If you thought kitchen utensils a rather narrow field, think again. This book spans history, from fire and the first cooking pots through Teflon and gas ovens to the dizzying gadgets of the modernist chefs’ kitchens. With pithy bits of science, anthropology, history and literature, Wilson gives a sense of what life in the kitchen was like for a medieval spit-turner, a Victorian pastry chef, a Fifties housewife and a caveman. Undaunted by the task of writing about the whole of history, she goes global, taking in Chinese, Japanese and Indian cuisines along the way.
The range of her sources is a delight; she gets very interested in the work of the anthropologist Professor Charles Loring Brace, a man who ‘possibly held more ancient human jaws in his hand than anyone else in the 20th century’. He argued that the human overbite is a result of table manners rather than evolution; before the knife and fork, humans had edge-to-edge bites, like apes.

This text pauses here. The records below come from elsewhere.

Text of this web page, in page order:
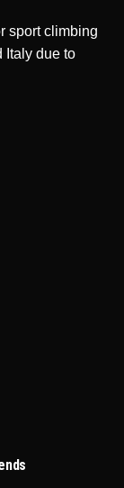
sport climbing
Italy due to
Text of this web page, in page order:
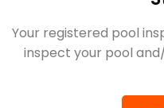
Your registered pool
inspect your pool
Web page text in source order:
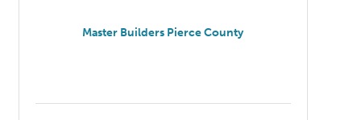
Master Builders Pierce County
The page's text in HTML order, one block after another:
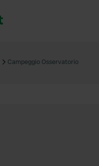
Campeggio Osservatorio
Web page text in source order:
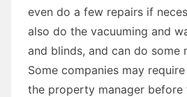
even do a few repairs if
also do the vacuuming and
and blinds, and can do some
Some companies may
the property manager before
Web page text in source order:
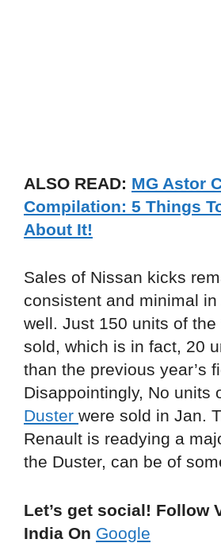
ALSO READ: MG Astor
Compilation: 5 Things
About It!
Sales of Nissan kicks
consistent and minimal
well. Just 150 units of the
sold, which is in fact, 20
than the previous year’s
Disappointingly, No units
Duster were sold in Jan.
Renault is readying a
the Duster, can be of
Let’s get social! Follow
India On Google
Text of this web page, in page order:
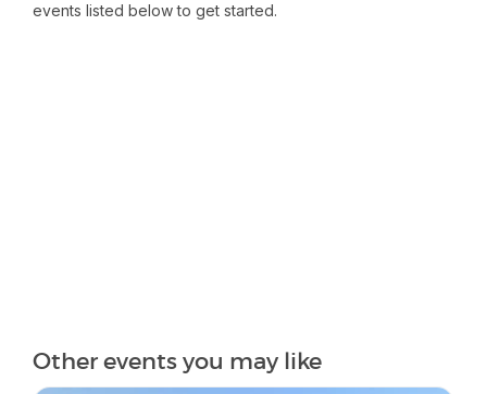
events listed below to get started.
Other events you may like
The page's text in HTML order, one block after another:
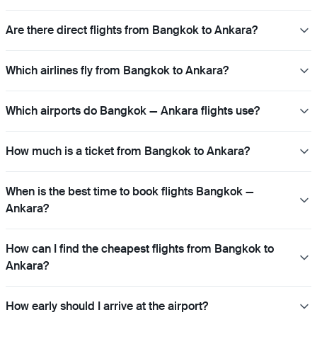
Are there direct flights from Bangkok to Ankara?
Which airlines fly from Bangkok to Ankara?
Which airports do Bangkok — Ankara flights use?
How much is a ticket from Bangkok to Ankara?
When is the best time to book flights Bangkok —
Ankara?
How can I find the cheapest flights from Bangkok to
Ankara?
How early should I arrive at the airport?
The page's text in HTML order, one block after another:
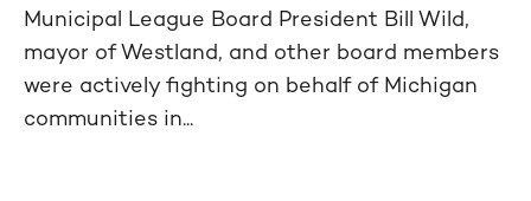
Municipal League Board President Bill Wild,
mayor of Westland, and other board members
were actively fighting on behalf of Michigan
communities in...
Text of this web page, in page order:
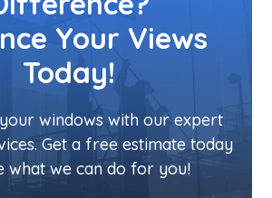
Your Views
Today!
windows with our expert
Get a free estimate today
what we can do for you!
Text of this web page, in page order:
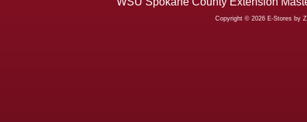
Copyright © 2026 E-Stores
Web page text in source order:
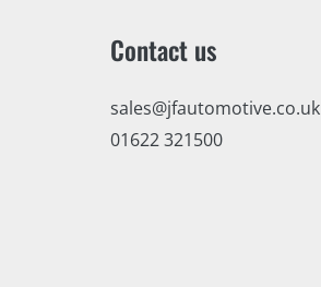
Contact us
sales@jfautomotive.co.uk
01622 321500
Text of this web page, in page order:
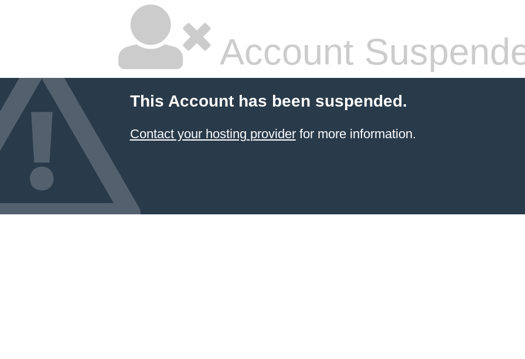
Account
This Account has been suspended.
Contact your hosting providerfor more information.
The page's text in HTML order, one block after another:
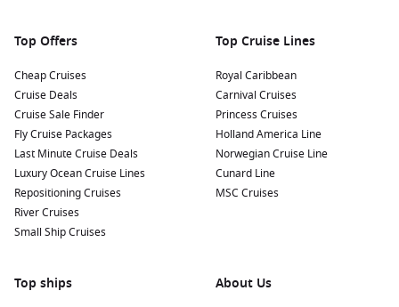
Top Offers
Cheap Cruises
Cruise Deals
Cruise Sale Finder
Fly Cruise Packages
Last Minute Cruise Deals
Luxury Ocean Cruise Lines
Repositioning Cruises
River Cruises
Small Ship Cruises
Top Cruise Lines
Royal Caribbean
Carnival Cruises
Princess Cruises
Holland America Line
Norwegian Cruise Line
Cunard Line
MSC Cruises
Top ships
About Us
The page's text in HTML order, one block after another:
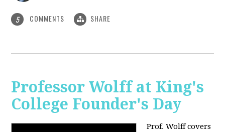
5 COMMENTS SHARE
Professor Wolff at King's
College Founder's Day
Prof. Wolff covers
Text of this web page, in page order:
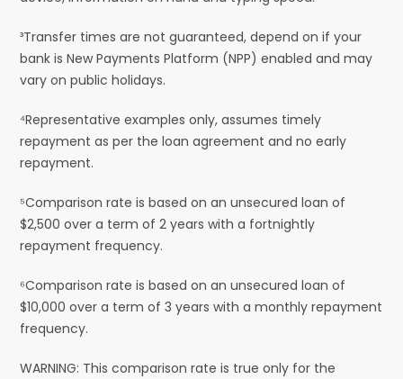
³Transfer times are not guaranteed, depend on if your
bank is New Payments Platform (NPP) enabled and may
vary on public holidays.
⁴Representative examples only, assumes timely
repayment as per the loan agreement and no early
repayment.
⁵Comparison rate is based on an unsecured loan of
$2,500 over a term of 2 years with a fortnightly
repayment frequency.
⁶Comparison rate is based on an unsecured loan of
$10,000 over a term of 3 years with a monthly repayment
frequency.
WARNING: This comparison rate is true only for the
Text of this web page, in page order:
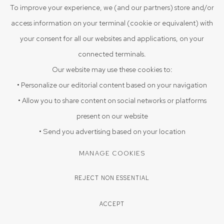
To improve your experience, we (and our partners) store and/or
access information on your terminal (cookie or equivalent) with
your consent for all our websites and applications, on your
connected terminals.
Our website may use these cookies to:
• Personalize our editorial content based on your navigation
• Allow you to share content on social networks or platforms
present on our website
• Send you advertising based on your location
MANAGE COOKIES
REJECT NON ESSENTIAL
ACCEPT
SHARE

Wilson explains the physics of why food sticks to pans and why chips are delicious (something called the Maillard reaction). In the memoirs of an obscure Scotsman she finds evidence that five-year-olds were acting as turnspits in the 18th century, even though, by then, it was possible to rig up a pulley system and use dogs or geese to turn the meat in front of the fire. When explaining the dangers of an open hearth, she quotes a seventh-century archbishop who decrees:
If a woman place her infant by the hearth, and the man put water in the cauldron, and it boil over and the child be scalded to death, the woman must do penance for her negligence, but the man is acquitted of blame.

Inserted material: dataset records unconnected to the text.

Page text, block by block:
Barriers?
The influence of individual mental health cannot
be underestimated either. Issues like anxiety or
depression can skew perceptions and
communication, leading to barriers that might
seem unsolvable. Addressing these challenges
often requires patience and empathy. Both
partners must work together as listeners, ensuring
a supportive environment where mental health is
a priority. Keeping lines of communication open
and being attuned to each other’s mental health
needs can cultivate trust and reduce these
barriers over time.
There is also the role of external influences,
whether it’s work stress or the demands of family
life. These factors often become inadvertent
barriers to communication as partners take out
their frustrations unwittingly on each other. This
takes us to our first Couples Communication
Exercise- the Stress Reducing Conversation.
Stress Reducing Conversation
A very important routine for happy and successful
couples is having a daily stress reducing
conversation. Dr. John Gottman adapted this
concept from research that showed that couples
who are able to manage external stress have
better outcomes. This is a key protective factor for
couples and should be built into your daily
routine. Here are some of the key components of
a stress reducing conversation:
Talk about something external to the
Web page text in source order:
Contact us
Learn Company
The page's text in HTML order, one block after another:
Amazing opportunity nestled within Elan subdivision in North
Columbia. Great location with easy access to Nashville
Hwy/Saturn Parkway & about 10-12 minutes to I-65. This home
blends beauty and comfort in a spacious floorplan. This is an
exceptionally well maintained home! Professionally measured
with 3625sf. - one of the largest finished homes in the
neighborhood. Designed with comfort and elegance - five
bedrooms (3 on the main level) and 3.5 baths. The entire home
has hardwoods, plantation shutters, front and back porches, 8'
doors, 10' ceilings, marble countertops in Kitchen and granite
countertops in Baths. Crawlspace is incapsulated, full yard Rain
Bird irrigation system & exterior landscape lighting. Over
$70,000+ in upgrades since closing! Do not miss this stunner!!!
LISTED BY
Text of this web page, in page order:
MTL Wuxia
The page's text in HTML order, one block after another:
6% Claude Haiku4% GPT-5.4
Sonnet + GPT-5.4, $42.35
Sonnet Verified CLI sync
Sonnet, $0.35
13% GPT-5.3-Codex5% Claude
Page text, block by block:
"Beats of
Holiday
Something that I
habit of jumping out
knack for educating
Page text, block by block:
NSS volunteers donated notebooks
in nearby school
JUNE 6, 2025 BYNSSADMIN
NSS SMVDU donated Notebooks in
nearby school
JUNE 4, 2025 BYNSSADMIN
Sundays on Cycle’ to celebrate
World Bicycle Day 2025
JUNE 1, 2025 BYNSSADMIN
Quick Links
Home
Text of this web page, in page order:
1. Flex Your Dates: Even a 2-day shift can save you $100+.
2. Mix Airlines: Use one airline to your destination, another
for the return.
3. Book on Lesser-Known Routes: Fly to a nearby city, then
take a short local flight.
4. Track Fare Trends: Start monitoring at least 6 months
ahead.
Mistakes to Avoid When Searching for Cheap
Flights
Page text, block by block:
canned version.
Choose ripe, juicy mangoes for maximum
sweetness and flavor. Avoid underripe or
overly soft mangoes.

One of the most charming things about this book is the way Wilson gamely conducts experiments in her own kitchen. She’s perplexed by 19th-century advice on vegetables: ‘Victorian and Regency recipes consistently tell us to boil vegetables for many, many minutes longer than we know they need.’ But after some research into rationalist thought and the examination of some grand batteries de cuisine, she manages to mount a defence of Victorian vegetables. She slowly simmers sliced carrots packed into a little pan for 45 minutes, and ‘amazingly, they still have some bite to them’.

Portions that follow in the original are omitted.